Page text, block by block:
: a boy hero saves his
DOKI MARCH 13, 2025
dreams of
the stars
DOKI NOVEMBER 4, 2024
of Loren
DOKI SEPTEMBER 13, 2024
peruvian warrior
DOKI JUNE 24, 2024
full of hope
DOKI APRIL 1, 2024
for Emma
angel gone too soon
============
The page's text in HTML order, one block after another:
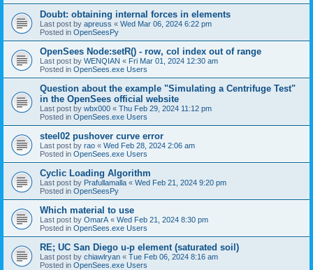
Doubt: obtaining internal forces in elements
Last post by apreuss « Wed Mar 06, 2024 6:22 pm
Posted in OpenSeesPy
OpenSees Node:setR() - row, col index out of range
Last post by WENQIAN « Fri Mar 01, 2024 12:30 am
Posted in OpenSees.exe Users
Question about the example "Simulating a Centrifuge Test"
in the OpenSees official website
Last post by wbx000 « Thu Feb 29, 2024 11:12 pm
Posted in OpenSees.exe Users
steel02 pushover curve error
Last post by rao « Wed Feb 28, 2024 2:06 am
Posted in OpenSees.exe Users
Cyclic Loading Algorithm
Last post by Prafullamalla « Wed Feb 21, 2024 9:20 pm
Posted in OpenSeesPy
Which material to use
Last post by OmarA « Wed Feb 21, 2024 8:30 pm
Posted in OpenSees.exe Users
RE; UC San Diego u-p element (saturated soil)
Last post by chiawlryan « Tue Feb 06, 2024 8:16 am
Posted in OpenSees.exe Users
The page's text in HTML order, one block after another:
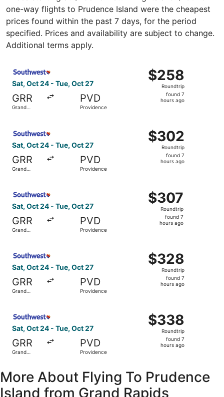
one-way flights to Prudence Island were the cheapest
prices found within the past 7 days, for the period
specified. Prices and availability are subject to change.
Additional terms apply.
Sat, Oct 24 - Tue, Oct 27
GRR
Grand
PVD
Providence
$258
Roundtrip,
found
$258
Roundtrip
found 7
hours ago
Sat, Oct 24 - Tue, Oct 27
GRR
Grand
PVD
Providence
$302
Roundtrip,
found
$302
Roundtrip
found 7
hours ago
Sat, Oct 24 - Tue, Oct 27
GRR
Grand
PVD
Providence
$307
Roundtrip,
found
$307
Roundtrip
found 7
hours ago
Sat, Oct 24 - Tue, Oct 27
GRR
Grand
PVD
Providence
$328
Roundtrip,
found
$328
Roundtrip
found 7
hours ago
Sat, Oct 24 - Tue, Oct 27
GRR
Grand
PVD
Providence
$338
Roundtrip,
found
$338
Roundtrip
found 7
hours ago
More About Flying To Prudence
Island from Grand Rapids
============
* [Assigned task]: Using the data above, retype exactly and only the lines from the one containing "Last post by rao" up to and including the one containing "Island from Grand Rapids", with no pictures carried over.

* [Written solution]:
Last post by rao « Wed Feb 28, 2024 2:06 am
Posted in OpenSees.exe Users
Cyclic Loading Algorithm
Last post by Prafullamalla « Wed Feb 21, 2024 9:20 pm
Posted in OpenSeesPy
Which material to use
Last post by OmarA « Wed Feb 21, 2024 8:30 pm
Posted in OpenSees.exe Users
RE; UC San Diego u-p element (saturated soil)
Last post by chiawlryan « Tue Feb 06, 2024 8:16 am
Posted in OpenSees.exe Users
The page's text in HTML order, one block after another:
one-way flights to Prudence Island were the cheapest
prices found within the past 7 days, for the period
specified. Prices and availability are subject to change.
Additional terms apply.
Sat, Oct 24 - Tue, Oct 27
GRR
Grand
PVD
Providence
$258
Roundtrip,
found
$258
Roundtrip
found 7
hours ago
Sat, Oct 24 - Tue, Oct 27
GRR
Grand
PVD
Providence
$302
Roundtrip,
found
$302
Roundtrip
found 7
hours ago
Sat, Oct 24 - Tue, Oct 27
GRR
Grand
PVD
Providence
$307
Roundtrip,
found
$307
Roundtrip
found 7
hours ago
Sat, Oct 24 - Tue, Oct 27
GRR
Grand
PVD
Providence
$328
Roundtrip,
found
$328
Roundtrip
found 7
hours ago
Sat, Oct 24 - Tue, Oct 27
GRR
Grand
PVD
Providence
$338
Roundtrip,
found
$338
Roundtrip
found 7
hours ago
More About Flying To Prudence
Island from Grand Rapids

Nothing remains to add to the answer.